**Assigned task**: Return every line of the listing that includes the string "sill".
+---+
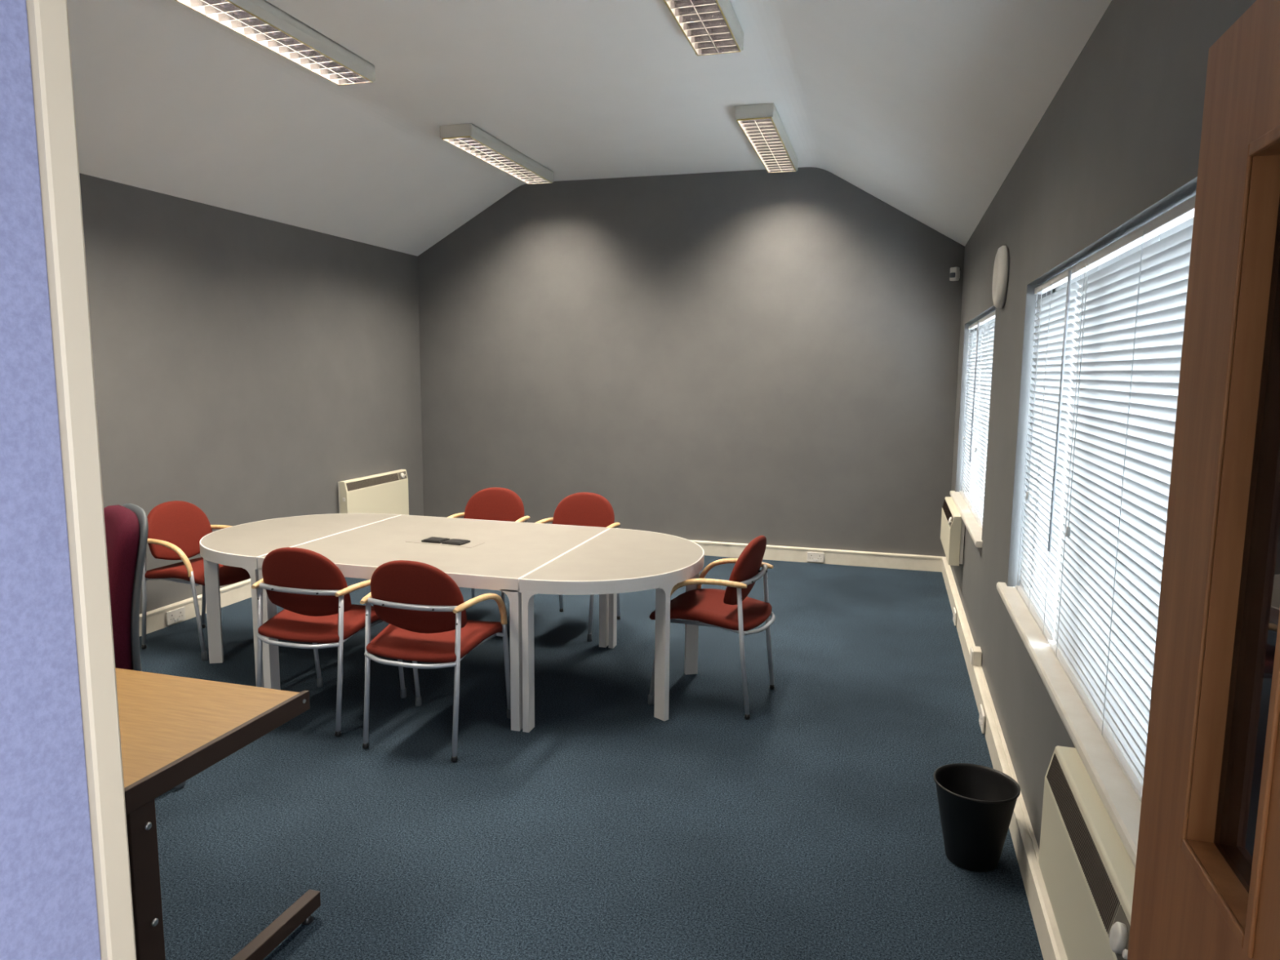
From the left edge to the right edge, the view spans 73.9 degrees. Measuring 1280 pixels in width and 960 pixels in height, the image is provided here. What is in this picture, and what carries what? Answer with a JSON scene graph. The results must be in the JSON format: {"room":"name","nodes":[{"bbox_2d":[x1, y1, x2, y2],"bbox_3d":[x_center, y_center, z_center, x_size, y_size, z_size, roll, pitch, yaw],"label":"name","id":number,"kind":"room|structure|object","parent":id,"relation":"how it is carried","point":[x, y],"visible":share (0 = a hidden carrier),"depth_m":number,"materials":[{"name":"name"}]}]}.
{"room":"meeting room","nodes":[
{"label":"meeting room","id":0,"kind":"room"},
{"bbox_2d":[79,173,423,613],"bbox_3d":[-3.197,-0.372,4.958,0.100,2.723,7.149,3,8,16],"label":"wall","id":1,"kind":"structure","parent":0,"point":[247,367],"depth_m":6.00,"materials":[{"name":"grey paint"}]},
{"bbox_2d":[165,606,185,625],"bbox_3d":[-2.997,0.878,5.494,0.014,0.086,0.146,3,8,16],"label":"wall socket","id":2,"kind":"object","parent":1,"relation":"attached to","point":[178,615],"visible":1,"depth_m":5.49,"materials":[{"name":"white plastic"}]},
{"bbox_2d":[139,578,251,636],"bbox_3d":[-3.146,0.922,5.085,0.043,0.125,7.106,3,8,16],"label":"baseboard","id":3,"kind":"structure","parent":1,"relation":"attached to","point":[156,620],"depth_m":5.62,"materials":[{"name":"beige paint"}]},
{"bbox_2d":[337,469,408,515],"bbox_3d":[-2.358,0.187,7.583,0.100,0.463,0.956,3,8,16],"label":"heater","id":4,"kind":"object","parent":1,"relation":"attached to","point":[387,492],"visible":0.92,"depth_m":7.53,"materials":[{"name":"beige metal"}]},
{"bbox_2d":[346,472,399,491],"bbox_3d":[-2.345,0.014,7.491,0.020,0.068,0.782,3,8,16],"label":"grille","id":5,"kind":"object","parent":4,"relation":"attached to","point":[385,479],"depth_m":7.47,"materials":[{"name":"grey metal"}]},
{"bbox_2d":[66,0,1111,256],"bbox_3d":[-0.692,-2.011,4.006,5.290,0.936,7.369,3,8,16],"label":"ceiling","id":6,"kind":"structure","parent":0,"point":[926,108],"depth_m":4.78,"materials":[{"name":"white paint"}]},
{"bbox_2d":[175,0,375,85],"bbox_3d":[-1.825,-2.205,4.109,0.251,0.091,1.522,3,8,16],"label":"ceiling lamp","id":7,"kind":"object","parent":6,"relation":"attached to","point":[260,21],"visible":1,"depth_m":4.22,"materials":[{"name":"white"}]},
{"bbox_2d":[439,123,553,184],"bbox_3d":[-1.076,-2.528,6.662,0.251,0.091,1.522,3,8,16],"label":"ceiling lamp","id":8,"kind":"object","parent":6,"relation":"attached to","point":[469,138],"visible":1,"depth_m":6.43,"materials":[{"name":"white metal"}]},
{"bbox_2d":[663,0,743,56],"bbox_3d":[0.192,-2.121,3.602,0.251,0.091,1.522,3,8,16],"label":"ceiling lamp","id":9,"kind":"object","parent":6,"relation":"attached to","point":[711,27],"visible":1,"depth_m":4.01,"materials":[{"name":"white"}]},
{"bbox_2d":[734,102,798,173],"bbox_3d":[0.941,-2.444,6.155,0.251,0.091,1.522,3,8,16],"label":"ceiling lamp","id":10,"kind":"object","parent":6,"relation":"attached to","point":[762,124],"visible":1,"depth_m":5.89,"materials":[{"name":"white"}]},
{"bbox_2d":[139,555,1043,959],"bbox_3d":[-0.963,1.238,3.588,5.290,0.080,9.099,3,8,16],"label":"floor","id":11,"kind":"structure","parent":0,"point":[808,826],"depth_m":3.30,"materials":[{"name":"blue carpet"}]},
{"bbox_2d":[0,0,136,959],"bbox_3d":[-0.810,0.441,0.871,0.202,2.200,0.480,3,8,16],"label":"screen","id":12,"kind":"object","parent":11,"relation":"on","point":[65,885],"visible":1,"depth_m":0.96,"materials":[{"name":"blue fabric"}]},
{"bbox_2d":[103,503,186,846],"bbox_3d":[-2.073,0.685,2.987,0.838,1.150,0.833,-6,10,-43],"label":"office chair","id":13,"kind":"object","parent":11,"relation":"on","point":[126,525],"visible":0.33,"depth_m":2.94,"materials":[{"name":"red fabric"}]},
{"bbox_2d":[141,500,250,661],"bbox_3d":[-2.612,0.561,5.086,0.598,0.849,0.541,3,8,19],"label":"chair","id":14,"kind":"object","parent":11,"relation":"on","point":[176,528],"visible":0.79,"depth_m":5.00,"materials":[{"name":"red fabric"}]},
{"bbox_2d":[115,667,320,959],"bbox_3d":[-1.942,0.979,2.405,1.805,0.720,0.820,3,8,16],"label":"office desk","id":15,"kind":"object","parent":11,"relation":"on","point":[173,729],"visible":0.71,"depth_m":2.23,"materials":[{"name":"brown wood"}]},
{"bbox_2d":[199,513,401,687],"bbox_3d":[-2.063,0.644,4.991,0.711,0.720,1.320,3,8,16],"label":"meeting table","id":16,"kind":"object","parent":11,"relation":"on","point":[241,545],"visible":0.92,"depth_m":4.75,"materials":[{"name":"beige laminate"}]},
{"bbox_2d":[251,546,406,737],"bbox_3d":[-1.499,0.699,4.100,0.541,0.849,0.598,3,8,16],"label":"chair","id":17,"kind":"object","parent":11,"relation":"on","point":[313,592],"visible":0.85,"depth_m":3.88,"materials":[{"name":"red fabric"}]},
{"bbox_2d":[257,515,609,731],"bbox_3d":[-1.041,0.691,4.697,1.406,0.720,1.320,3,8,16],"label":"meeting table","id":18,"kind":"object","parent":11,"relation":"on","point":[510,551],"visible":0.61,"depth_m":4.39,"materials":[{"name":"beige laminate"}]},
{"bbox_2d":[405,537,484,547],"bbox_3d":[-1.058,0.331,4.615,0.410,0.015,0.140,3,8,20],"label":"socket","id":19,"kind":"object","parent":18,"relation":"on","point":[432,540],"visible":1,"depth_m":4.59,"materials":[{"name":"beige plastic"}]},
{"bbox_2d":[360,560,511,762],"bbox_3d":[-0.921,0.735,3.862,0.541,0.849,0.598,3,8,16],"label":"chair","id":20,"kind":"object","parent":11,"relation":"on","point":[424,608],"visible":1,"depth_m":3.65,"materials":[{"name":"red fabric"}]},
{"bbox_2d":[447,487,529,602],"bbox_3d":[-1.045,0.499,5.679,0.541,0.849,0.598,3,8,17],"label":"chair","id":21,"kind":"object","parent":11,"relation":"on","point":[495,504],"visible":0.3,"depth_m":5.80,"materials":[{"name":"red fabric"}]},
{"bbox_2d":[534,492,620,641],"bbox_3d":[-0.440,0.529,5.491,0.541,0.849,0.598,4,8,23],"label":"chair","id":22,"kind":"object","parent":11,"relation":"on","point":[580,508],"visible":0.37,"depth_m":5.60,"materials":[{"name":"red fabric"}]},
{"bbox_2d":[519,528,704,732],"bbox_3d":[-0.030,0.738,4.406,0.690,0.720,1.320,3,8,16],"label":"meeting table","id":23,"kind":"object","parent":11,"relation":"on","point":[615,561],"visible":1,"depth_m":4.04,"materials":[{"name":"beige laminate"}]},
{"bbox_2d":[648,535,775,719],"bbox_3d":[0.376,0.687,4.328,0.598,0.849,0.541,4,8,24],"label":"chair","id":24,"kind":"object","parent":11,"relation":"on","point":[731,609],"visible":0.91,"depth_m":4.16,"materials":[{"name":"red fabric"}]},
{"bbox_2d":[933,763,1020,871],"bbox_3d":[1.142,1.163,2.909,0.276,0.281,0.276,3,8,16],"label":"waste bin","id":25,"kind":"object","parent":11,"relation":"on","point":[977,802],"visible":1,"depth_m":2.84,"materials":[{"name":"black plastic"}]},
{"bbox_2d":[417,167,964,556],"bbox_3d":[0.310,-1.002,7.655,5.290,3.346,0.100,3,8,16],"label":"wall","id":26,"kind":"structure","parent":0,"point":[741,357],"depth_m":7.52,"materials":[{"name":"grey paint"}]},
{"bbox_2d":[806,551,824,562],"bbox_3d":[1.528,0.673,7.404,0.146,0.086,0.014,3,8,16],"label":"wall socket","id":27,"kind":"object","parent":26,"relation":"attached to","point":[811,556],"visible":1,"depth_m":7.40,"materials":[{"name":"white plastic"}]},
{"bbox_2d":[688,539,946,572],"bbox_3d":[0.204,0.600,7.814,4.940,0.125,0.043,3,8,16],"label":"baseboard","id":28,"kind":"structure","parent":26,"relation":"attached to","point":[836,557],"depth_m":7.36,"materials":[{"name":"beige paint"}]},
{"bbox_2d":[950,0,1256,848],"bbox_3d":[1.675,-0.117,3.561,0.170,2.664,7.149,3,8,16],"label":"wall","id":29,"kind":"structure","parent":0,"point":[1116,148],"depth_m":2.93,"materials":[{"name":"grey paint"}]},
{"bbox_2d":[940,496,964,565],"bbox_3d":[2.255,0.362,6.164,0.100,0.353,0.956,3,8,16],"label":"heater","id":30,"kind":"object","parent":29,"relation":"attached to","point":[953,526],"visible":1,"depth_m":5.73,"materials":[{"name":"beige metal"}]},
{"bbox_2d":[942,498,951,522],"bbox_3d":[2.243,0.225,6.220,0.016,0.067,0.770,3,8,16],"label":"grille","id":31,"kind":"object","parent":30,"relation":"attached to","point":[947,505],"depth_m":6.24,"materials":[{"name":"brown metal"}]},
{"bbox_2d":[949,266,959,280],"bbox_3d":[2.522,-1.649,6.811,0.096,0.105,0.064,-4,9,-34],"label":"detector","id":32,"kind":"object","parent":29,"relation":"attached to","point":[954,271],"visible":1,"depth_m":6.78,"materials":[{"name":"white plastic"}]},
{"bbox_2d":[952,607,956,625],"bbox_3d":[2.086,0.905,5.644,0.014,0.086,0.146,3,8,16],"label":"wall socket","id":33,"kind":"object","parent":29,"relation":"attached to","point":[954,615],"visible":1,"depth_m":5.60,"materials":[{"name":"white plastic"}]},
{"bbox_2d":[949,490,982,547],"bbox_3d":[2.218,0.231,5.698,0.136,0.035,2.120,3,8,16],"label":"window sill","id":34,"kind":"structure","parent":29,"relation":"attached to","point":[970,522],"depth_m":5.46,"materials":[{"name":"paint"}]},
{"bbox_2d":[968,318,995,512],"bbox_3d":[2.318,-0.423,5.586,0.060,1.293,2.000,3,8,16],"label":"window","id":35,"kind":"structure","parent":29,"relation":"in","point":[993,319],"depth_m":6.23,"materials":[{"name":"grey"}]},
{"bbox_2d":[959,319,985,510],"bbox_3d":[2.368,-0.482,6.094,0.052,1.274,0.930,3,8,16],"label":"blind","id":36,"kind":"object","parent":35,"relation":"attached to","point":[975,341],"visible":0.93,"depth_m":6.03,"materials":[{"name":"grey plastic"}]},
{"bbox_2d":[970,310,995,529],"bbox_3d":[2.098,-0.364,5.165,0.047,1.274,1.000,3,8,16],"label":"blind","id":37,"kind":"object","parent":35,"relation":"attached to","point":[988,332],"visible":0.62,"depth_m":5.31,"materials":[{"name":"grey plastic"}]},
{"bbox_2d":[978,704,985,733],"bbox_3d":[1.597,1.116,3.977,0.014,0.086,0.146,3,8,16],"label":"wall socket","id":38,"kind":"object","parent":29,"relation":"attached to","point":[982,717],"visible":1,"depth_m":3.94,"materials":[{"name":"white plastic"}]},
{"bbox_2d":[991,245,1008,308],"bbox_3d":[1.810,-1.018,4.274,0.045,0.310,0.310,3,8,16],"label":"wall fitting","id":39,"kind":"object","parent":29,"relation":"attached to","point":[1001,268],"visible":1,"depth_m":4.17,"materials":[{"name":"white plastic"}]},
{"bbox_2d":[942,557,1067,959],"bbox_3d":[1.556,1.139,3.733,0.043,0.125,7.106,3,8,16],"label":"baseboard","id":40,"kind":"structure","parent":29,"relation":"attached to","point":[1024,839],"depth_m":3.00,"materials":[{"name":"beige paint"}]},
{"bbox_2d":[969,645,982,666],"bbox_3d":[1.788,0.936,4.528,0.050,0.078,0.100,3,8,16],"label":"junction box","id":41,"kind":"object","parent":40,"relation":"on","point":[975,653],"visible":1,"depth_m":4.49,"materials":[{"name":"beige paint"}]},
{"bbox_2d":[995,582,1141,868],"bbox_3d":[1.299,0.627,2.564,0.136,0.035,2.540,3,8,16],"label":"window sill","id":42,"kind":"structure","parent":29,"relation":"attached to","point":[1122,803],"depth_m":2.22,"materials":[{"name":"paint"}]},
{"bbox_2d":[1038,746,1135,959],"bbox_3d":[0.987,0.916,1.845,0.100,0.353,0.826,3,8,16],"label":"heater","id":43,"kind":"object","parent":29,"relation":"attached to","point":[1088,872],"visible":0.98,"depth_m":1.85,"materials":[{"name":"beige metal"}]},
{"bbox_2d":[1046,753,1119,934],"bbox_3d":[0.977,0.780,1.897,0.020,0.068,0.652,3,8,16],"label":"grille","id":44,"kind":"object","parent":43,"relation":"attached to","point":[1098,868],"depth_m":1.83,"materials":[{"name":"grey metal"}]},
{"bbox_2d":[1122,949,1128,959],"bbox_3d":[0.851,0.830,1.488,0.011,0.016,0.016,3,8,16],"label":"switch","id":45,"kind":"object","parent":43,"relation":"attached to","point":[1125,952],"depth_m":1.49,"materials":[{"name":"white plastic"}]},
{"bbox_2d":[1032,217,1193,644],"bbox_3d":[1.395,-0.023,2.438,0.060,1.289,2.430,3,8,16],"label":"window","id":46,"kind":"structure","parent":29,"relation":"in","point":[1189,222],"depth_m":2.78,"materials":[{"name":"grey"}]},
{"bbox_2d":[1015,264,1084,644],"bbox_3d":[1.522,-0.115,3.213,0.052,1.270,0.800,3,8,16],"label":"blind","id":47,"kind":"object","parent":46,"relation":"attached to","point":[1055,335],"visible":0.96,"depth_m":3.14,"materials":[{"name":"grey plastic"}]},
{"bbox_2d":[1048,195,1195,801],"bbox_3d":[1.192,0.028,2.079,0.047,1.270,1.560,3,8,16],"label":"blind","id":48,"kind":"object","parent":46,"relation":"attached to","point":[1131,314],"visible":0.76,"depth_m":2.14,"materials":[{"name":"grey plastic"}]},
{"bbox_3d":[-1.719,-0.128,0.740,5.290,3.346,0.120,3,8,16],"label":"wall","id":49,"kind":"structure","parent":0,"visible":0},
{"bbox_2d":[1127,0,1279,959],"bbox_3d":[0.480,0.577,0.663,0.100,1.992,0.777,3,8,16],"label":"door","id":50,"kind":"structure","parent":49,"relation":"in","point":[1206,883],"depth_m":0.82,"materials":[{"name":"brown wood"}]},
{"label":"outside","id":51,"kind":"structure","parent":0,"visible":0},
{"bbox_2d":[1050,412,1124,654],"bbox_3d":[22.968,-0.815,23.602,29.000,0.100,82.000,3,8,16],"label":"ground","id":52,"kind":"structure","parent":51,"point":[1060,521],"depth_m":11.79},
{"bbox_2d":[1066,351,1076,412],"bbox_3d":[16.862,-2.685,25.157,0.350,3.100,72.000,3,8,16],"label":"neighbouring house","id":53,"kind":"structure","parent":52,"relation":"on","point":[1075,351],"depth_m":43.42,"materials":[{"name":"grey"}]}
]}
+---+
**Result of the exercise**:
{"bbox_2d":[949,490,982,547],"bbox_3d":[2.218,0.231,5.698,0.136,0.035,2.120,3,8,16],"label":"window sill","id":34,"kind":"structure","parent":29,"relation":"attached to","point":[970,522],"depth_m":5.46,"materials":[{"name":"paint"}]},
{"bbox_2d":[995,582,1141,868],"bbox_3d":[1.299,0.627,2.564,0.136,0.035,2.540,3,8,16],"label":"window sill","id":42,"kind":"structure","parent":29,"relation":"attached to","point":[1122,803],"depth_m":2.22,"materials":[{"name":"paint"}]},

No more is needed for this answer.